Content starts

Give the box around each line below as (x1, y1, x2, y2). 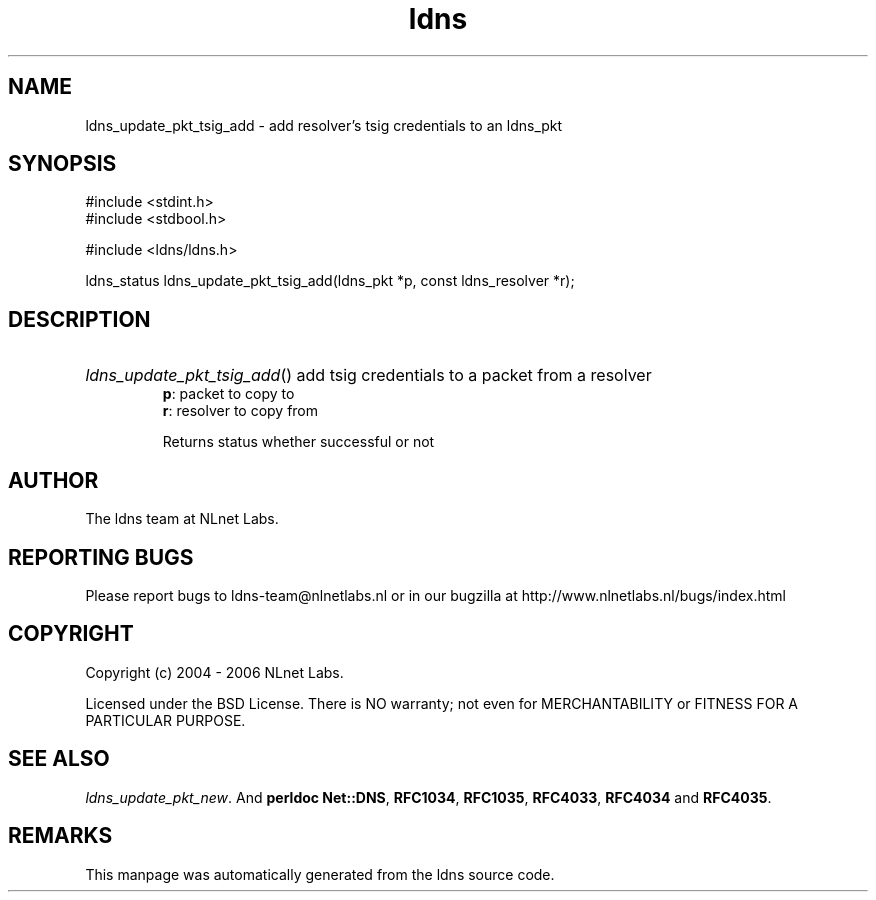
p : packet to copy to (162, 385, 295, 403)
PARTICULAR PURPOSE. (85, 711, 246, 729)
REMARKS (8, 823, 113, 849)
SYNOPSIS (8, 151, 117, 177)
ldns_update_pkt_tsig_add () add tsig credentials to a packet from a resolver (85, 365, 652, 386)
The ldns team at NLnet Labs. (85, 510, 279, 528)
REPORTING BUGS (8, 544, 194, 570)
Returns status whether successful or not (162, 433, 435, 451)

Content ends

» **About this exercise**: Would you please write out the entries in full, exactly as they read, but without pictures?

» **Response area**:
Give the box around each line below as (x1, y1, x2, y2). 
p : packet to copy to (162, 385, 295, 403)
PARTICULAR PURPOSE. (85, 711, 246, 729)
REMARKS (8, 823, 113, 849)
SYNOPSIS (8, 151, 117, 177)
ldns_update_pkt_tsig_add () add tsig credentials to a packet from a resolver (85, 365, 652, 386)
The ldns team at NLnet Labs. (85, 510, 279, 528)
REPORTING BUGS (8, 544, 194, 570)
Returns status whether successful or not (162, 433, 435, 451)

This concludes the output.